Palermo
Oltre 100 cani sequestrati in un allevamento lager: due persone denunciate -VIDEO-
I Carabinieri Forestali sono intervenuti a San Giuseppe Jato dopo un'indagine della Procura
Oltre cento cani detenuti in condizioni ritenute incompatibili con il loro benessere sono stati sequestrati dai Carabinieri Forestali a San Giuseppe Jato, nel Palermitano, al termine di un’operazione coordinata dalla Procura della Repubblica di Palermo. Due persone sono state denunciate con l’accusa di maltrattamento di animali e detenzione in condizioni incompatibili con la loro natura. L’intervento, eseguito dal Nucleo CITES del Centro Anticrimine Natura di Palermo con il supporto di altri reparti dell’Arma, è scattato dopo una complessa attività investigativa che aveva segnalato la presenza di decine di cani all’interno di una struttura fatiscente.
Animali tra sporcizia e malattie
Nel corso dei controlli i militari hanno trovato oltre 100 cani meticci, distribuiti tra l’abitazione, piccoli box esterni e le pertinenze dell’immobile. Tutti gli ambienti erano invasi da deiezioni e rifiuti, mentre gli accertamenti veterinari hanno evidenziato diffuse patologie infettive e parassitarie, riconducibili alla totale assenza di cure e profilassi. I controlli hanno inoltre accertato la presenza di numerosi cuccioli, frutto di una riproduzione incontrollata dovuta alla mancata sterilizzazione e alla promiscuità tra maschi e femmine.

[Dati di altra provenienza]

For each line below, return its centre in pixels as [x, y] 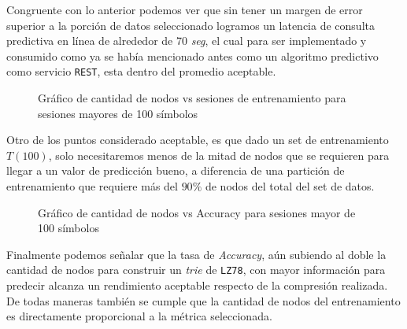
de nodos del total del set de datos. [290, 186]
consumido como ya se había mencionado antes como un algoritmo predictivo [192, 55]
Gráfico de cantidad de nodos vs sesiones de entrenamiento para [192, 98]
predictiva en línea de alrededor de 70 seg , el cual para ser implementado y [187, 41]
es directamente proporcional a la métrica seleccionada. [139, 316]
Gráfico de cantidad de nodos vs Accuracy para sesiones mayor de [197, 212]
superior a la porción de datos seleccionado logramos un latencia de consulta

Già trasferiti i primi animali
Con il supporto dei veterinari dell’Asp di Palermo sono stati identificati 93 cani, 86 dei quali privi di microchip, immediatamente applicato. Altri dieci esemplari non sono stati identificati perché particolarmente aggressivi. Dopo il sequestro preventivo disposto dall’autorità giudiziaria, è iniziato il trasferimento degli animali. Dopo i primi sette esemplari, sono stati portati al Canile sanitario di Carini altri 34 cani, tra cui 11 fattrici con 19 cuccioli, tre maschi adulti e una femmina gravida.